26. Bölüm "Yalnızlığın orkestrası"

178 15 11
                                    

26. Bölüm Yalnızlığın orkestrası

Hayat niye böyleydiki? bu zalim hayat bir tek banamı böyleydi? Dermanımı bulmuşken ellerimin arasından uçup gitmişti.

Şuan duygularım o kadar karmaşıktıki nefret doluydum. Kimemi? Pars'a nefret doluydum beni böyle bırakmasına bir yandan aşkla doluydum. Bu iki duyguyu aynı anda yaşatmasına kızgınım kırgınım öfkeliyim bir yandan gölge'nin benden neden intikam aldığını düşünerek kendimi yiyiyordum. Şimdi ise en iyi dostlarımdan biri benim canımı yakmıştı.

Arabadan inip hızlı adımlarla yürümeye başladım. Arkamdan bağırdığını duyuyordum ama umursamıyordum. Duygularımın karmaşıklığından ellerim çok fena titriyordu. Derin nefes alıp veriyordum. Nikolay arkamdan gelip omzumdan tutup çevirmişti.

"Nereye gidiyorsun? Eve gideceğiz gel." özür dilemek yerine emir veriyordu bana hala. Bu sinirlerimi daha çok hoplatıyordu.

"Hiç bir yere gitmiyorum.
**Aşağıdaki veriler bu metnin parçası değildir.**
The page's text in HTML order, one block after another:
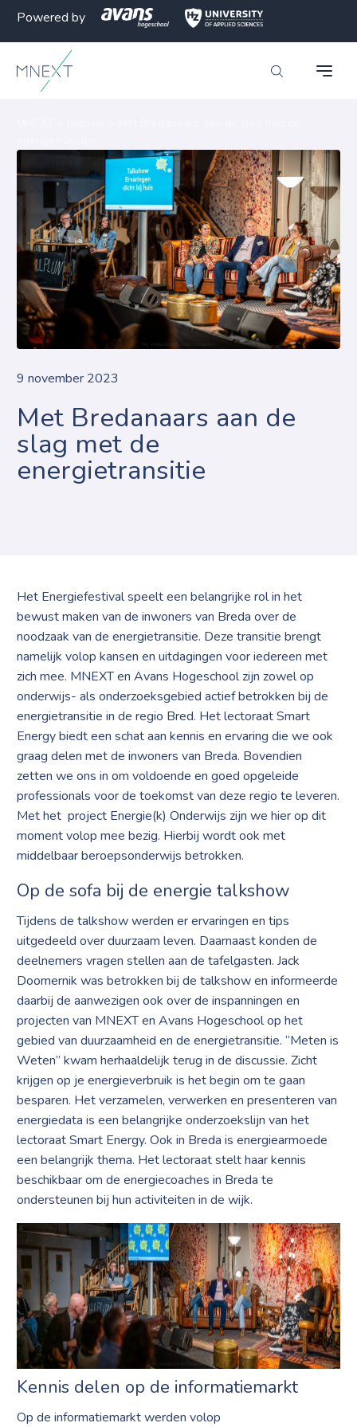
Powered by
9 november 2023
Met Bredanaars aan de
slag met de
energietransitie
Het Energiefestival speelt een belangrijke rol in het
bewust maken van de inwoners van Breda over de
noodzaak van de energietransitie. Deze transitie brengt
namelijk volop kansen en uitdagingen voor iedereen met
zich mee. MNEXT en Avans Hogeschool zijn zowel op
onderwijs- als onderzoeksgebied actief betrokken bij de
energietransitie in de regio Bred. Het lectoraat Smart
Energy biedt een schat aan kennis en ervaring die we ook
graag delen met de inwoners van Breda. Bovendien
zetten we ons in om voldoende en goed opgeleide
professionals voor de toekomst van deze regio te leveren.
Met het project Energie(k) Onderwijs zijn we hier op dit
moment volop mee bezig. Hierbij wordt ook met
middelbaar beroepsonderwijs betrokken.
Op de sofa bij de energie talkshow
Tijdens de talkshow werden er ervaringen en tips
uitgedeeld over duurzaam leven. Daarnaast konden de
deelnemers vragen stellen aan de tafelgasten. Jack
Doomernik was betrokken bij de talkshow en informeerde
daarbij de aanwezigen ook over de inspanningen en
projecten van MNEXT en Avans Hogeschool op het
gebied van duurzaamheid en de energietransitie. “Meten is
Weten” kwam herhaaldelijk terug in de discussie. Zicht
krijgen op je energieverbruik is het begin om te gaan
besparen. Het verzamelen, verwerken en presenteren van
energiedata is een belangrijke onderzoekslijn van het
lectoraat Smart Energy. Ook in Breda is energiearmoede
een belangrijk thema. Het lectoraat stelt haar kennis
beschikbaar om de energiecoaches in Breda te
ondersteunen bij hun activiteiten in de wijk.
Kennis delen op de informatiemarkt
Op de informatiemarkt werden volop

Defol git başımdan." diyip yoluma devam ettim. Etrafımızda az da olsa insanlar vardı merakla bize çaktırmadan bakıyordu beni tanıyamıyorlardı çünkü güneş gözlüğüm vardı.

Nikolay'ın "Larissa." demesi ile durup ona döndüm.
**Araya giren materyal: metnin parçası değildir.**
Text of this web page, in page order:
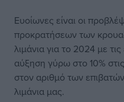
Ευοίωνες είναι οι
προκρατήσεων των
λιμάνια για το 2024 με
αύξηση γύρω στο 10%
στον αριθμό των
λιμάνια μας.
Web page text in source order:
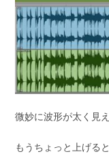
ヤ
ー
微妙に波形が太く見
もうちょっと上げる

Bir parmağımı kaldırıp tehditkar bir tavırla.

"Sakın bir daha bana Larissa deme siz el birliğiyle Larissa'yı yok ettiniz. Eğer arkamdan gelirsen andım olsunki kendimi öldürürüm!." elimin titremesi durmamıştı Nikolay'da bunu görmüştü hemen elimi indirip sert bir rüzgar gibi geçip gittim.

🌚

Sahil kenarına yürüyüp bir banka oturmuştum. Etrafıma baktığımda kimse yoktu. Arkamdan gelmemişti çünkü biliyordu eğer gerçekten arkamdan gelirse kendimi öldüreceğimi.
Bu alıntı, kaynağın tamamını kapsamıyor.